**** DATA

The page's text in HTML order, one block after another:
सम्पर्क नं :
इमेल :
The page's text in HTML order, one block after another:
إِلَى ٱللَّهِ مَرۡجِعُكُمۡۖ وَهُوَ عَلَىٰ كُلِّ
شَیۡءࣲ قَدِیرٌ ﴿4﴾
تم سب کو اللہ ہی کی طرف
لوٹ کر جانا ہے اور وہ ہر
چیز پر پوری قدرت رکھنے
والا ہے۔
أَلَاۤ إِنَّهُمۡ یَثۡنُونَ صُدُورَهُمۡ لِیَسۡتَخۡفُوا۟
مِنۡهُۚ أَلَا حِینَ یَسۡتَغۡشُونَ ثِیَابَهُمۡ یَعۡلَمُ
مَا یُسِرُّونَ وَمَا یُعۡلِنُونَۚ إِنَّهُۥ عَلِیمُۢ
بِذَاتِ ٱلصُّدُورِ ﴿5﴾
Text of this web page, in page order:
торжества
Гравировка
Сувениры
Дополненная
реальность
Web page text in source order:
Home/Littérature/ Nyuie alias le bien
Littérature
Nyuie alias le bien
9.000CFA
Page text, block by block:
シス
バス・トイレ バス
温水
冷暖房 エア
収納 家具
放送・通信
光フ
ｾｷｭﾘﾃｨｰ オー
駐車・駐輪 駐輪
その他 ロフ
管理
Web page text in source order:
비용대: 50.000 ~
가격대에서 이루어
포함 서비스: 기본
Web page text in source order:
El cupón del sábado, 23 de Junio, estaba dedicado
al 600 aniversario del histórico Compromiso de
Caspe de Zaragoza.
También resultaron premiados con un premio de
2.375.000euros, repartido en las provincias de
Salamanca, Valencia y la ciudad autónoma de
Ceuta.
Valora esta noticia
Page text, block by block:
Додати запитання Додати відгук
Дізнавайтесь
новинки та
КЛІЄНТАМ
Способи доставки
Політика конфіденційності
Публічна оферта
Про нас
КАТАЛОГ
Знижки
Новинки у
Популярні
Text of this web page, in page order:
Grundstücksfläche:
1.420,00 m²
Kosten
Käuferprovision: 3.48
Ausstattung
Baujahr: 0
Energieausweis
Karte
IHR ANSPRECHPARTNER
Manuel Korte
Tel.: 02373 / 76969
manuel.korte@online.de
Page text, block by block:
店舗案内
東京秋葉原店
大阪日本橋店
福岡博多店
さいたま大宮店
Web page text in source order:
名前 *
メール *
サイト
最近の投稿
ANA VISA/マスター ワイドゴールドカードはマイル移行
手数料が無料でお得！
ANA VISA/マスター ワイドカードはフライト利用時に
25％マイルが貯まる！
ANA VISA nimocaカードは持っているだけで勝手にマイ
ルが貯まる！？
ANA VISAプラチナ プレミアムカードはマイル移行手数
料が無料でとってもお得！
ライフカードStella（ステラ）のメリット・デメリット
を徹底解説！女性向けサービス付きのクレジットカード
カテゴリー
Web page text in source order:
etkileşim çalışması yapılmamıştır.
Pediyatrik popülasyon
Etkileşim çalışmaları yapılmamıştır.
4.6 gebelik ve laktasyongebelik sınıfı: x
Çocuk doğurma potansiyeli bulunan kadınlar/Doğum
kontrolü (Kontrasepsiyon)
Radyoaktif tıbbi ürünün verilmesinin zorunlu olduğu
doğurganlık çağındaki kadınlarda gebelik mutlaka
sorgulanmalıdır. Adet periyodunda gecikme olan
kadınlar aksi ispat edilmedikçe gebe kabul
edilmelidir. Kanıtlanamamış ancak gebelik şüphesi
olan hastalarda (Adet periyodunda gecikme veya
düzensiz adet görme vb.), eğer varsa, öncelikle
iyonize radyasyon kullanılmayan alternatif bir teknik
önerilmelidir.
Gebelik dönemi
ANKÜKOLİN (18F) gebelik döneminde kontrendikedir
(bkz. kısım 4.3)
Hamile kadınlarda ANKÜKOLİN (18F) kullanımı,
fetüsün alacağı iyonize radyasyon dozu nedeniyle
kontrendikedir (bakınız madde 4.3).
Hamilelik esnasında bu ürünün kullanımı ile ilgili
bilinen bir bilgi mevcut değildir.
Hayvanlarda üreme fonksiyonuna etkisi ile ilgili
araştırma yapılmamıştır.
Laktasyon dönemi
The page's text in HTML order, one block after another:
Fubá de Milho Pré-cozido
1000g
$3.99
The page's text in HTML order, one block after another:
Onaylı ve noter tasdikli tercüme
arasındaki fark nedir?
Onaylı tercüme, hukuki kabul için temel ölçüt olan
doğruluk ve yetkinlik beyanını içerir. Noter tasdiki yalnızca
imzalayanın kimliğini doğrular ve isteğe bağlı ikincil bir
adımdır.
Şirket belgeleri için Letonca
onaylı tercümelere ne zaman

********

### WHAT TO WORK ON
Transcribe the data in full, keeping every character.

### ANSWER
The page's text in HTML order, one block after another:
सम्पर्क नं :
इमेल :
The page's text in HTML order, one block after another:
إِلَى ٱللَّهِ مَرۡجِعُكُمۡۖ وَهُوَ عَلَىٰ كُلِّ
شَیۡءࣲ قَدِیرٌ ﴿4﴾
تم سب کو اللہ ہی کی طرف
لوٹ کر جانا ہے اور وہ ہر
چیز پر پوری قدرت رکھنے
والا ہے۔
أَلَاۤ إِنَّهُمۡ یَثۡنُونَ صُدُورَهُمۡ لِیَسۡتَخۡفُوا۟
مِنۡهُۚ أَلَا حِینَ یَسۡتَغۡشُونَ ثِیَابَهُمۡ یَعۡلَمُ
مَا یُسِرُّونَ وَمَا یُعۡلِنُونَۚ إِنَّهُۥ عَلِیمُۢ
بِذَاتِ ٱلصُّدُورِ ﴿5﴾
Text of this web page, in page order:
торжества
Гравировка
Сувениры
Дополненная
реальность
Web page text in source order:
Home/Littérature/ Nyuie alias le bien
Littérature
Nyuie alias le bien
9.000CFA
Page text, block by block:
シス
バス・トイレ バス
温水
冷暖房 エア
収納 家具
放送・通信
光フ
ｾｷｭﾘﾃｨｰ オー
駐車・駐輪 駐輪
その他 ロフ
管理
Web page text in source order:
비용대: 50.000 ~
가격대에서 이루어
포함 서비스: 기본
Web page text in source order:
El cupón del sábado, 23 de Junio, estaba dedicado
al 600 aniversario del histórico Compromiso de
Caspe de Zaragoza.
También resultaron premiados con un premio de
2.375.000euros, repartido en las provincias de
Salamanca, Valencia y la ciudad autónoma de
Ceuta.
Valora esta noticia
Page text, block by block:
Додати запитання Додати відгук
Дізнавайтесь
новинки та
КЛІЄНТАМ
Способи доставки
Політика конфіденційності
Публічна оферта
Про нас
КАТАЛОГ
Знижки
Новинки у
Популярні
Text of this web page, in page order:
Grundstücksfläche:
1.420,00 m²
Kosten
Käuferprovision: 3.48
Ausstattung
Baujahr: 0
Energieausweis
Karte
IHR ANSPRECHPARTNER
Manuel Korte
Tel.: 02373 / 76969
manuel.korte@online.de
Page text, block by block:
店舗案内
東京秋葉原店
大阪日本橋店
福岡博多店
さいたま大宮店
Web page text in source order:
名前 *
メール *
サイト
最近の投稿
ANA VISA/マスター ワイドゴールドカードはマイル移行
手数料が無料でお得！
ANA VISA/マスター ワイドカードはフライト利用時に
25％マイルが貯まる！
ANA VISA nimocaカードは持っているだけで勝手にマイ
ルが貯まる！？
ANA VISAプラチナ プレミアムカードはマイル移行手数
料が無料でとってもお得！
ライフカードStella（ステラ）のメリット・デメリット
を徹底解説！女性向けサービス付きのクレジットカード
カテゴリー
Web page text in source order:
etkileşim çalışması yapılmamıştır.
Pediyatrik popülasyon
Etkileşim çalışmaları yapılmamıştır.
4.6 gebelik ve laktasyongebelik sınıfı: x
Çocuk doğurma potansiyeli bulunan kadınlar/Doğum
kontrolü (Kontrasepsiyon)
Radyoaktif tıbbi ürünün verilmesinin zorunlu olduğu
doğurganlık çağındaki kadınlarda gebelik mutlaka
sorgulanmalıdır. Adet periyodunda gecikme olan
kadınlar aksi ispat edilmedikçe gebe kabul
edilmelidir. Kanıtlanamamış ancak gebelik şüphesi
olan hastalarda (Adet periyodunda gecikme veya
düzensiz adet görme vb.), eğer varsa, öncelikle
iyonize radyasyon kullanılmayan alternatif bir teknik
önerilmelidir.
Gebelik dönemi
ANKÜKOLİN (18F) gebelik döneminde kontrendikedir
(bkz. kısım 4.3)
Hamile kadınlarda ANKÜKOLİN (18F) kullanımı,
fetüsün alacağı iyonize radyasyon dozu nedeniyle
kontrendikedir (bakınız madde 4.3).
Hamilelik esnasında bu ürünün kullanımı ile ilgili
bilinen bir bilgi mevcut değildir.
Hayvanlarda üreme fonksiyonuna etkisi ile ilgili
araştırma yapılmamıştır.
Laktasyon dönemi
The page's text in HTML order, one block after another:
Fubá de Milho Pré-cozido
1000g
$3.99
The page's text in HTML order, one block after another:
Onaylı ve noter tasdikli tercüme
arasındaki fark nedir?
Onaylı tercüme, hukuki kabul için temel ölçüt olan
doğruluk ve yetkinlik beyanını içerir. Noter tasdiki yalnızca
imzalayanın kimliğini doğrular ve isteğe bağlı ikincil bir
adımdır.
Şirket belgeleri için Letonca
onaylı tercümelere ne zaman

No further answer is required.